(Records from a dataset)
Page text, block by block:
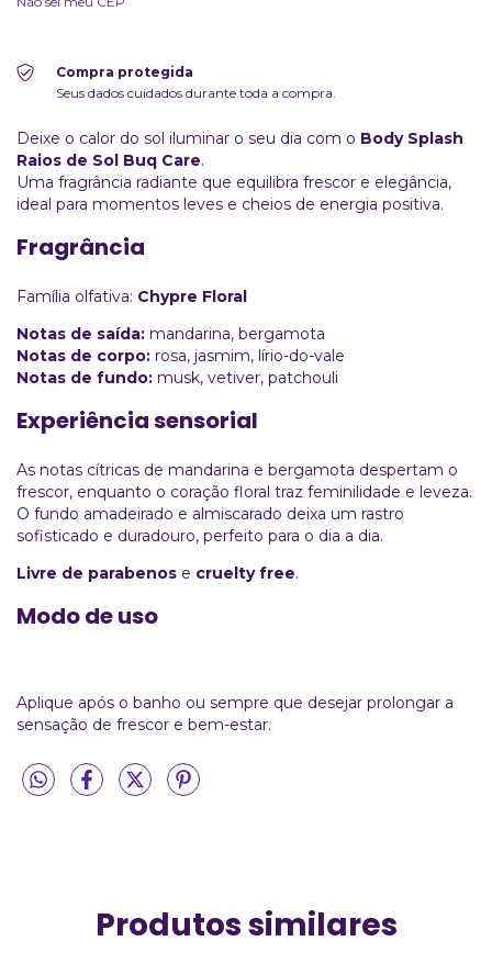
Compra protegida
Seus dados cuidados durante toda a compra.
Deixe o calor do sol iluminar o seu dia com o Body Splash
Raios de Sol Buq Care.
Uma fragrância radiante que equilibra frescor e elegância,
ideal para momentos leves e cheios de energia positiva.
Fragrância
Família olfativa: Chypre Floral
Notas de saída: mandarina, bergamota
Notas de corpo: rosa, jasmim, lírio-do-vale
Notas de fundo: musk, vetiver, patchouli
Experiência sensorial
As notas cítricas de mandarina e bergamota despertam o
frescor, enquanto o coração floral traz feminilidade e leveza.
O fundo amadeirado e almiscarado deixa um rastro
sofisticado e duradouro, perfeito para o dia a dia.
Livre de parabenos e cruelty free.
Modo de uso
Aplique após o banho ou sempre que desejar prolongar a
sensação de frescor e bem-estar.
Produtos similares
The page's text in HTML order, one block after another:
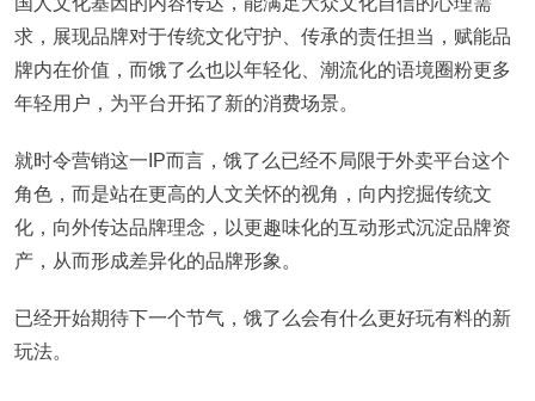
求，展现品牌对于传统文化守护、传承的责任担当，赋能品
牌内在价值，而饿了么也以年轻化、潮流化的语境圈粉更多
年轻用户，为平台开拓了新的消费场景。
就时令营销这一IP而言，饿了么已经不局限于外卖平台这个
角色，而是站在更高的人文关怀的视角，向内挖掘传统文
化，向外传达品牌理念，以更趣味化的互动形式沉淀品牌资
产，从而形成差异化的品牌形象。
已经开始期待下一个节气，饿了么会有什么更好玩有料的新
玩法。
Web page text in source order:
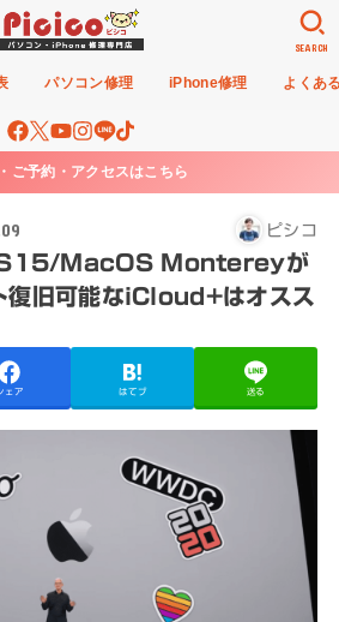
パソコン修理 iPhone修理 よくあ
SEARCH
ご予約・アクセスはこちら
ピシコ
MacOS Montereyが
復旧可能なiCloud+はオスス
ェア はてブ 送る
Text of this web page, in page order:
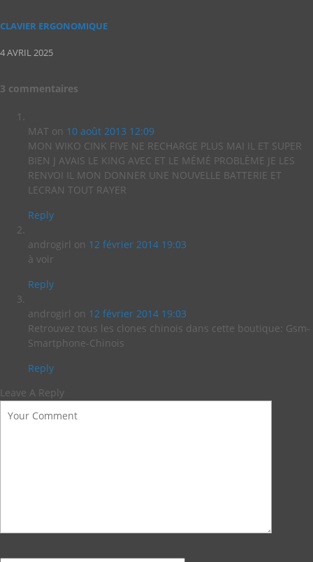
CLAVIER ERGONOMIQUE
4 AVRIL 2025
3 commentaires
MAT on 10 août 2013 12:09
MON WIKO CINK FIVE NE RECHARGE PLUS MAI IL ET SUPER
BIEN J AVAIS LE KING AVEC ET LE MÉMÉ PROBLÈME JE LES
RENVOI IL MON DONNER UNE NOUVELLE BATTERIE ET
LECRAN TOUT RAYER
Reply
androgirl on 12 février 2014 19:03
à voir
Reply
androgirl on 12 février 2014 19:03
Retrouvez tous les clones chinois dans cette boutique: Gsm-
Smartphone-Chinois
Reply
Leave A Reply
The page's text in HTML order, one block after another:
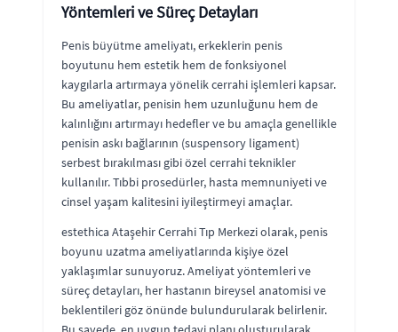
Yöntemleri ve Süreç Detayları
Penis büyütme ameliyatı, erkeklerin penis
boyutunu hem estetik hem de fonksiyonel
kaygılarla artırmaya yönelik cerrahi işlemleri kapsar.
Bu ameliyatlar, penisin hem uzunluğunu hem de
kalınlığını artırmayı hedefler ve bu amaçla genellikle
penisin askı bağlarının (suspensory ligament)
serbest bırakılması gibi özel cerrahi teknikler
kullanılır. Tıbbi prosedürler, hasta memnuniyeti ve
cinsel yaşam kalitesini iyileştirmeyi amaçlar.
estethica Ataşehir Cerrahi Tıp Merkezi olarak, penis
boyunu uzatma ameliyatlarında kişiye özel
yaklaşımlar sunuyoruz. Ameliyat yöntemleri ve
süreç detayları, her hastanın bireysel anatomisi ve
beklentileri göz önünde bulundurularak belirlenir.
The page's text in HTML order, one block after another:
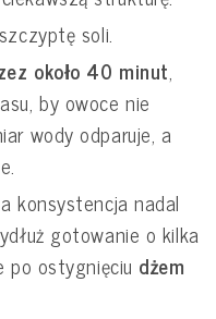
soli.
około 40 minut,
by owoce nie
wody odparuje, a
konsystencja nadal
gotowanie o kilka
po ostygnięciu dżem
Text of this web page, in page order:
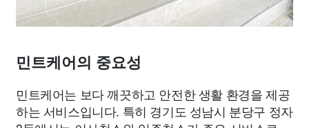
민트케어의 중요성
민트케어는 보다 깨끗하고 안전한 생활 환경을 제공
하는 서비스입니다. 특히 경기도 성남시 분당구 정자

### Your task
Starting with the line that holds "boyunu uzatma ameliyatlarında kişiye özel", return each line exactly through the final line of the entries above; pictures are not part of the output.

### Answer to this problem
boyunu uzatma ameliyatlarında kişiye özel
yaklaşımlar sunuyoruz. Ameliyat yöntemleri ve
süreç detayları, her hastanın bireysel anatomisi ve
beklentileri göz önünde bulundurularak belirlenir.
The page's text in HTML order, one block after another:
soli.
około 40 minut,
by owoce nie
wody odparuje, a
konsystencja nadal
gotowanie o kilka
po ostygnięciu dżem
Text of this web page, in page order:
민트케어의 중요성
민트케어는 보다 깨끗하고 안전한 생활 환경을 제공
하는 서비스입니다. 특히 경기도 성남시 분당구 정자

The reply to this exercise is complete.